Adoption is everywhere for me. There is not a day that goes by that I dont think about adoption. Little things like her daycares requirement to put her name in all her clothing. We have plans to visit her extended birth family and they do not know our last name. At this point we still are not comfortable sharing that information with her birthparents and thus I realized that if every shoe, sock, shirt and pair of pants had her full name in them- she would have no clothes to wear to visit them. Daycare was fine accommodating this as she is the only child with her first name at her daycare.
I also am an adoption expert now to all those that know me. Really I'm just an expert on our family and our adoption. To those around me I am the one to go to if a friend is having trouble with fertility and is considering the road of adoption.

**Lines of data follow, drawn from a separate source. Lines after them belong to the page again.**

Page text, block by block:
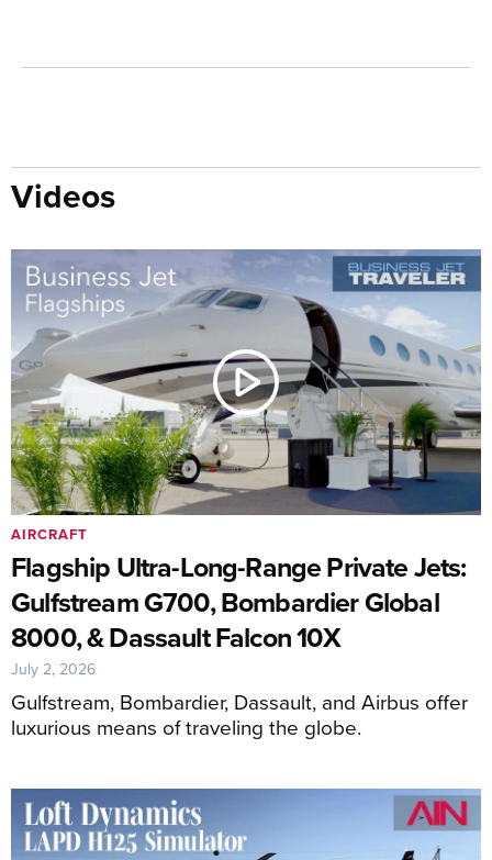
Videos
Flagship Ultra-Long-Range Private Jets:
Gulfstream G700, Bombardier Global
8000, & Dassault Falcon 10X
Gulfstream, Bombardier, Dassault, and Airbus offer
luxurious means of traveling the globe.
AIRCRAFT
July 2, 2026
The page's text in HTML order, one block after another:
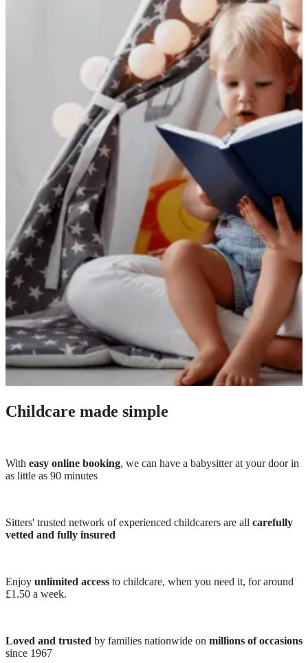
Childcare made simple
With easy online booking, we can have a babysitter at your door in
as little as 90 minutes
Sitters' trusted network of experienced childcarers are all carefully
vetted and fully insured
Enjoy unlimited access to childcare, when you need it, for around
£1.50 a week.
Loved and trusted by families nationwide on millions of occasions
since 1967
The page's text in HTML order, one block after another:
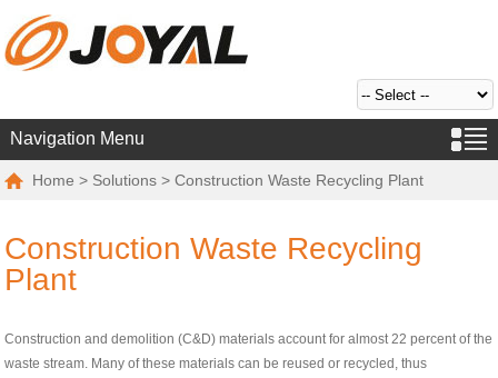
Navigation Menu
Home > Solutions > Construction Waste Recycling Plant
Construction Waste Recycling
Plant
Construction and demolition (C&D) materials account for almost 22 percent of the
waste stream. Many of these materials can be reused or recycled, thus
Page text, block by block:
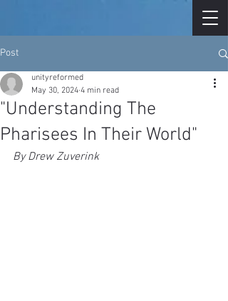
Post
"Understanding The
Pharisees In Their World"
unityreformed
May 30, 2024 4 min read
By Drew Zuverink
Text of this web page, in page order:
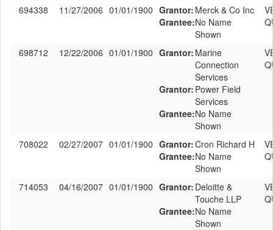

I am the one to go to when a friends daughter finds herself pregnant with plans to go to college. I am the one to go to for all things adoption because I am "an expert."
I also think daily about how our daughters story will continue. Who will she become. How will her adoption shape her life story. So far it has impacted her in obvious ways like DH and I are her mom and dad, but how else will it shape her. What will she think of her birthfamily? How do I influence that?
I started fresh for a few reasons 1) we are no longer trying to adopt- we have. 2) we had several friends /family following our blog. I dont know if any of them still follow my blog but I wanted to create a clean space to allow me to speak more openly about my daughters story. It is her story not mine though DH and I are pivotal players in her story. By creating a new space I can tell the parts of the story that I don't want to openly share with people that she knows personally because I want to ensure that I am the one that teaches her about her story. There are many hard things about her story that will need to be addressed as she gets older. 3) Part of my reason for blogging is other blogs helped me while I waited. I realize that if I can be honest about some of the hard parts I can then help others. I dont think I read other blogs that dealt in detail about the exposure check list. I have only read one other blog that deals with birthparents in jail. I know not a single blog that has talked about blood bourn pathogens. These are the things I was not ready for though I dont know that anything would have gotten me ready.
So here I go again! Welcome to my family's story!
I feel really dumb. I just found you after months and months of hoping to see a post on the other blog. I found you on the roundtable and was shocked to see what I had been missing!!! So glad you still blog and now I have a lot of catching up to do!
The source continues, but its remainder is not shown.